▶ Task details: Every record that follows is to be copied exactly, with the pictures omitted.

▶ Given records:
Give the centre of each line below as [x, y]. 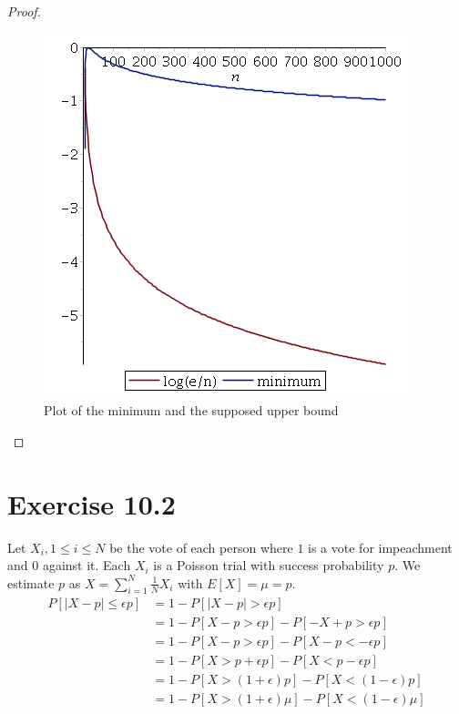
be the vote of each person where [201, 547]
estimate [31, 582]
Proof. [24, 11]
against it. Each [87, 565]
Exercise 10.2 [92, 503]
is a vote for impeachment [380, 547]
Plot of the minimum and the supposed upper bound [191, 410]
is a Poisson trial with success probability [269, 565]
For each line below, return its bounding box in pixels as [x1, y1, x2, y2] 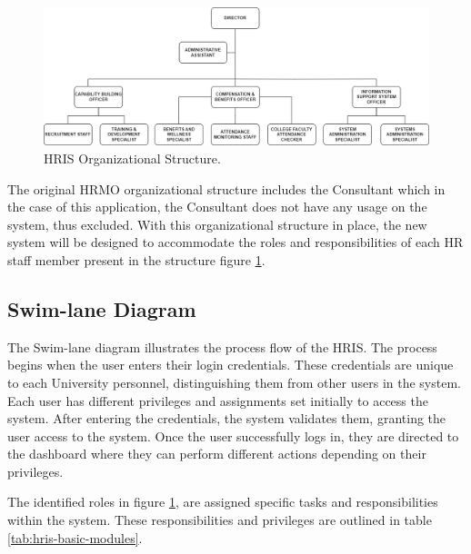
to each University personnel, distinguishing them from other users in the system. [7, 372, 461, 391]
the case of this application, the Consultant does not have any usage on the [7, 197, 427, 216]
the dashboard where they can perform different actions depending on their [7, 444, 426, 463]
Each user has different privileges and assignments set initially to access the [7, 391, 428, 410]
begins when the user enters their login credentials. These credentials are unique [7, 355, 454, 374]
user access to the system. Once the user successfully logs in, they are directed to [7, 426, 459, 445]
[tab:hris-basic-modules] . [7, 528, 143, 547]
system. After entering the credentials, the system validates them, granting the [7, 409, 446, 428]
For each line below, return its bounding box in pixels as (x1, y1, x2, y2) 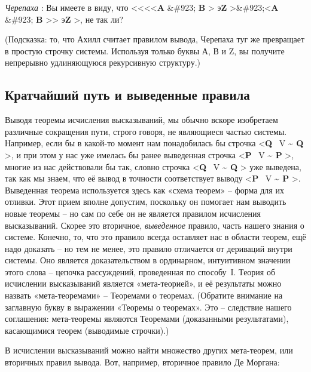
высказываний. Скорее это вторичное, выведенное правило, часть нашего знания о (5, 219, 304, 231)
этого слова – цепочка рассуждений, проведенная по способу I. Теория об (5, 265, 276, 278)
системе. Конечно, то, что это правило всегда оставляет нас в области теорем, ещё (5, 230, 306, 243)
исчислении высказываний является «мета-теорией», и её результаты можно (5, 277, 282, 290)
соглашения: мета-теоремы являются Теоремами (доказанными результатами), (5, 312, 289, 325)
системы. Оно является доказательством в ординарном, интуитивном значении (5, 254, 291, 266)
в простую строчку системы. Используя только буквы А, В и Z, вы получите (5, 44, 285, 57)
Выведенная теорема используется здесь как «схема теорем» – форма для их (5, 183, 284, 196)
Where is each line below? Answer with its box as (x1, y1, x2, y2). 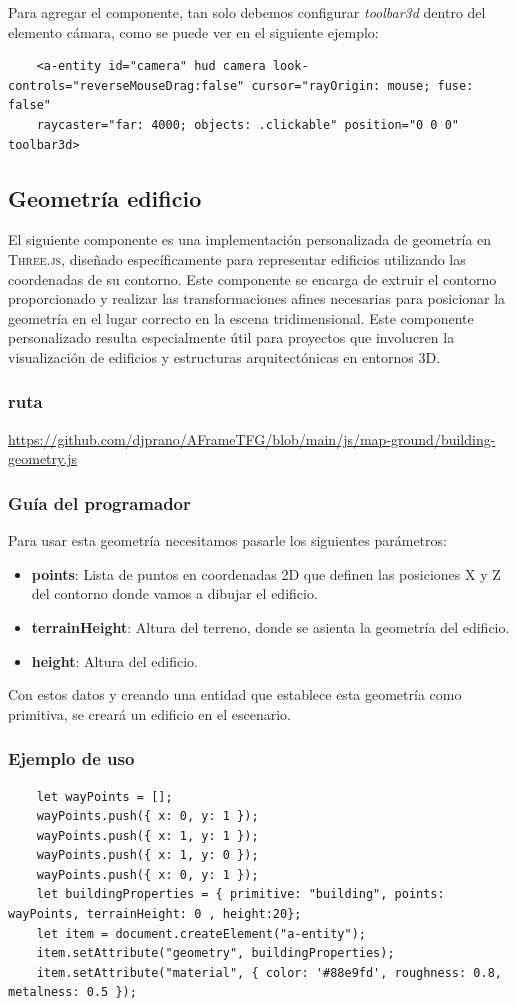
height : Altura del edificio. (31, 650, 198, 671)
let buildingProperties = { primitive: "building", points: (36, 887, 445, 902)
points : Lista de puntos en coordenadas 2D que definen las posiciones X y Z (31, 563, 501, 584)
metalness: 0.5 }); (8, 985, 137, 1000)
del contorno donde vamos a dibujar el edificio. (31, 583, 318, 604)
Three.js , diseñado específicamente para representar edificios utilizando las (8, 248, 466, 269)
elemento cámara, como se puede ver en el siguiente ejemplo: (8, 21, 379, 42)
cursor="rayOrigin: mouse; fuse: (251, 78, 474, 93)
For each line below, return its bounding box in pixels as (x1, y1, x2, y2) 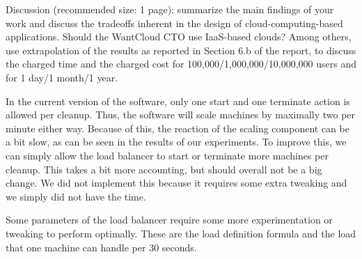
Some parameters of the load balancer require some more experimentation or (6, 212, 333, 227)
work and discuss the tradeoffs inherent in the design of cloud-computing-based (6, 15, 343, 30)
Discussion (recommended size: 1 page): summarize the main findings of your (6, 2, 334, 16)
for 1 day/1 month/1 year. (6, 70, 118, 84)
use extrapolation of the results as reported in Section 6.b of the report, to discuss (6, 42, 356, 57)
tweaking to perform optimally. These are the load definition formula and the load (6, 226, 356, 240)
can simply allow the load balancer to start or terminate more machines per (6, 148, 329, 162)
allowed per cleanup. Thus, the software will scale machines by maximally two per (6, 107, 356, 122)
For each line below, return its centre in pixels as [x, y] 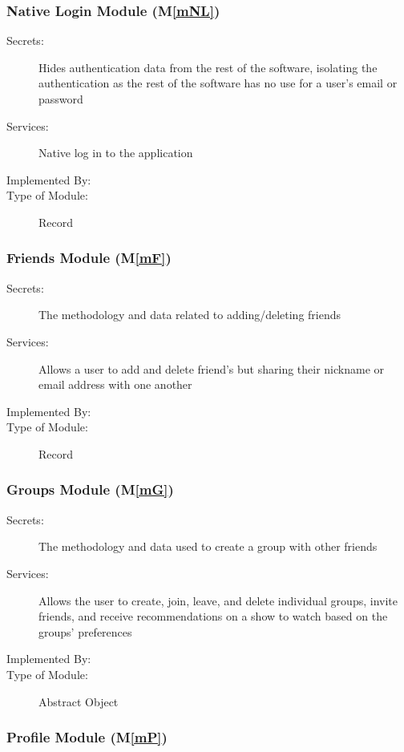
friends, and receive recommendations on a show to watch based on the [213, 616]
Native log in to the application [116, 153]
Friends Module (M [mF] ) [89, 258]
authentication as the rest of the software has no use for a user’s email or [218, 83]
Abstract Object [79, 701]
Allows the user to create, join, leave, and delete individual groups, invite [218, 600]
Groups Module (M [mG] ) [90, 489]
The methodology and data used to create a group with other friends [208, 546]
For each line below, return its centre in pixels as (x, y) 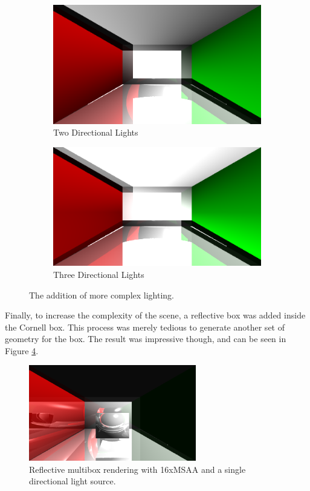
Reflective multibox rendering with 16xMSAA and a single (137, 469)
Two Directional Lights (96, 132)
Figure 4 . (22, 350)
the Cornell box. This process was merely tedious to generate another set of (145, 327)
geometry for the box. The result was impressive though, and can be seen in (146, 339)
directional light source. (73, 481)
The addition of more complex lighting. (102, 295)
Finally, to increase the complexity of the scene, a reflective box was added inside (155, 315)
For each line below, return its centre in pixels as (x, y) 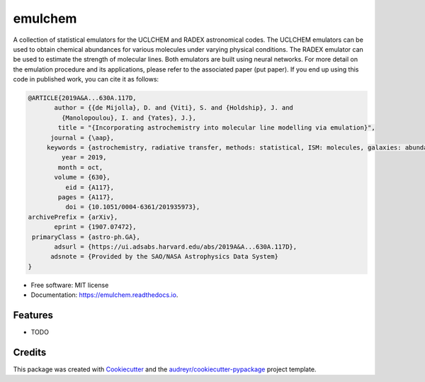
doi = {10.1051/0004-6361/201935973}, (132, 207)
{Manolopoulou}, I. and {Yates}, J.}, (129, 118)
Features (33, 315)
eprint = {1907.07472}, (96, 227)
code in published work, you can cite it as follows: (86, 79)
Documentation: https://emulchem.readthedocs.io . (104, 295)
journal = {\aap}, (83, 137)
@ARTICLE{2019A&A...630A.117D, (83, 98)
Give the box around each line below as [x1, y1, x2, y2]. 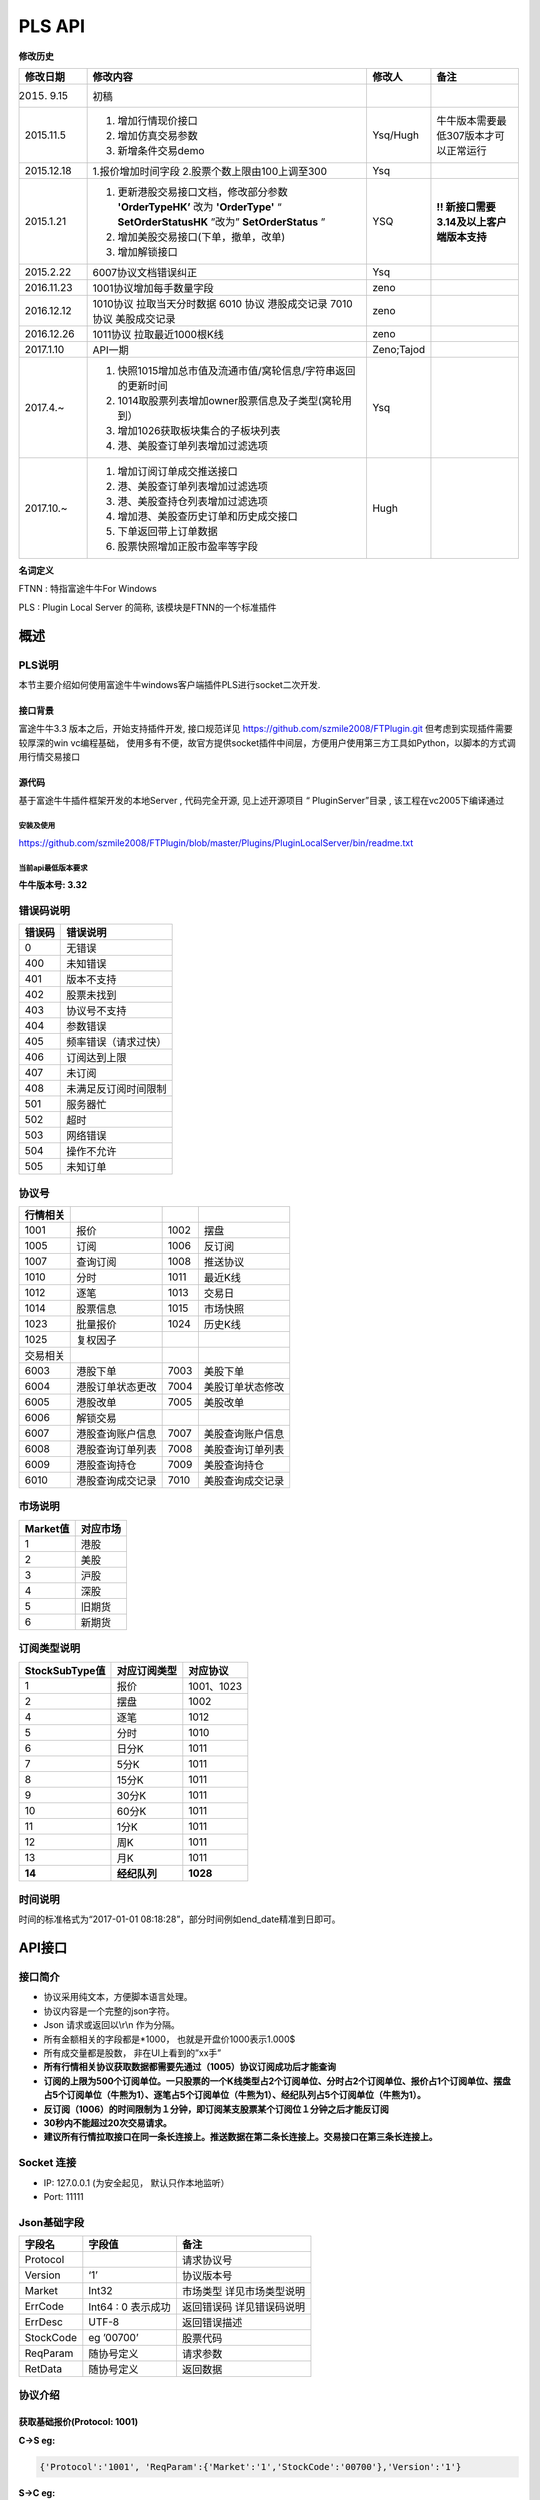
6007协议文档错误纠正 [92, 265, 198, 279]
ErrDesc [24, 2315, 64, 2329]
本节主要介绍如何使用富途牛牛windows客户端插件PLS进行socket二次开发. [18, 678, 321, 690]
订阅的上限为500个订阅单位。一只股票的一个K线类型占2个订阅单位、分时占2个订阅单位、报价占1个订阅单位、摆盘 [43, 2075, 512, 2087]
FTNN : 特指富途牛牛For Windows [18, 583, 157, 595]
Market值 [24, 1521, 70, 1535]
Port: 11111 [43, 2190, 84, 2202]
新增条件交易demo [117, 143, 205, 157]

▶ Answer for this exercise:
Give the centre of each line below as [x, y]. 
be the vote of each person where [201, 547]
estimate [31, 582]
Proof. [24, 11]
against it. Each [87, 565]
Exercise 10.2 [92, 503]
is a vote for impeachment [380, 547]
Plot of the minimum and the supposed upper bound [191, 410]
is a Poisson trial with success probability [269, 565]
For each line below, return its bounding box in pixels as [x1, y1, x2, y2] 
to each University personnel, distinguishing them from other users in the system. [7, 372, 461, 391]
the case of this application, the Consultant does not have any usage on the [7, 197, 427, 216]
the dashboard where they can perform different actions depending on their [7, 444, 426, 463]
Each user has different privileges and assignments set initially to access the [7, 391, 428, 410]
begins when the user enters their login credentials. These credentials are unique [7, 355, 454, 374]
user access to the system. Once the user successfully logs in, they are directed to [7, 426, 459, 445]
[tab:hris-basic-modules] . [7, 528, 143, 547]
system. After entering the credentials, the system validates them, granting the [7, 409, 446, 428]
For each line below, return its bounding box in pixels as (x1, y1, x2, y2) 
высказываний. Скорее это вторичное, выведенное правило, часть нашего знания о (5, 219, 304, 231)
этого слова – цепочка рассуждений, проведенная по способу I. Теория об (5, 265, 276, 278)
системе. Конечно, то, что это правило всегда оставляет нас в области теорем, ещё (5, 230, 306, 243)
исчислении высказываний является «мета-теорией», и её результаты можно (5, 277, 282, 290)
соглашения: мета-теоремы являются Теоремами (доказанными результатами), (5, 312, 289, 325)
системы. Оно является доказательством в ординарном, интуитивном значении (5, 254, 291, 266)
в простую строчку системы. Используя только буквы А, В и Z, вы получите (5, 44, 285, 57)
Выведенная теорема используется здесь как «схема теорем» – форма для их (5, 183, 284, 196)
Where is each line below? Answer with its box as (x1, y1, x2, y2). 
height : Altura del edificio. (31, 650, 198, 671)
let buildingProperties = { primitive: "building", points: (36, 887, 445, 902)
points : Lista de puntos en coordenadas 2D que definen las posiciones X y Z (31, 563, 501, 584)
metalness: 0.5 }); (8, 985, 137, 1000)
del contorno donde vamos a dibujar el edificio. (31, 583, 318, 604)
Three.js , diseñado específicamente para representar edificios utilizando las (8, 248, 466, 269)
elemento cámara, como se puede ver en el siguiente ejemplo: (8, 21, 379, 42)
cursor="rayOrigin: mouse; fuse: (251, 78, 474, 93)
For each line below, return its bounding box in pixels as (x1, y1, x2, y2) 
Some parameters of the load balancer require some more experimentation or (6, 212, 333, 227)
work and discuss the tradeoffs inherent in the design of cloud-computing-based (6, 15, 343, 30)
Discussion (recommended size: 1 page): summarize the main findings of your (6, 2, 334, 16)
for 1 day/1 month/1 year. (6, 70, 118, 84)
use extrapolation of the results as reported in Section 6.b of the report, to discuss (6, 42, 356, 57)
tweaking to perform optimally. These are the load definition formula and the load (6, 226, 356, 240)
can simply allow the load balancer to start or terminate more machines per (6, 148, 329, 162)
allowed per cleanup. Thus, the software will scale machines by maximally two per (6, 107, 356, 122)
For each line below, return its centre in pixels as [x, y] 
friends, and receive recommendations on a show to watch based on the [213, 616]
Native log in to the application [116, 153]
Friends Module (M [mF] ) [89, 258]
authentication as the rest of the software has no use for a user’s email or [218, 83]
Abstract Object [79, 701]
Allows the user to create, join, leave, and delete individual groups, invite [218, 600]
Groups Module (M [mG] ) [90, 489]
The methodology and data used to create a group with other friends [208, 546]
For each line below, return its centre in pixels as (x, y) 
Reflective multibox rendering with 16xMSAA and a single (137, 469)
Two Directional Lights (96, 132)
Figure 4 . (22, 350)
the Cornell box. This process was merely tedious to generate another set of (145, 327)
geometry for the box. The result was impressive though, and can be seen in (146, 339)
directional light source. (73, 481)
The addition of more complex lighting. (102, 295)
Finally, to increase the complexity of the scene, a reflective box was added inside (155, 315)
For each line below, return its centre in pixels as (x, y) 
doi = {10.1051/0004-6361/201935973}, (132, 207)
{Manolopoulou}, I. and {Yates}, J.}, (129, 118)
Features (33, 315)
eprint = {1907.07472}, (96, 227)
code in published work, you can cite it as follows: (86, 79)
Documentation: https://emulchem.readthedocs.io . (104, 295)
journal = {\aap}, (83, 137)
@ARTICLE{2019A&A...630A.117D, (83, 98)
Give the box around each line below as [x1, y1, x2, y2]. 
6007协议文档错误纠正 [92, 265, 198, 279]
ErrDesc [24, 2315, 64, 2329]
本节主要介绍如何使用富途牛牛windows客户端插件PLS进行socket二次开发. [18, 678, 321, 690]
订阅的上限为500个订阅单位。一只股票的一个K线类型占2个订阅单位、分时占2个订阅单位、报价占1个订阅单位、摆盘 [43, 2075, 512, 2087]
FTNN : 特指富途牛牛For Windows [18, 583, 157, 595]
Market值 [24, 1521, 70, 1535]
Port: 11111 [43, 2190, 84, 2202]
新增条件交易demo [117, 143, 205, 157]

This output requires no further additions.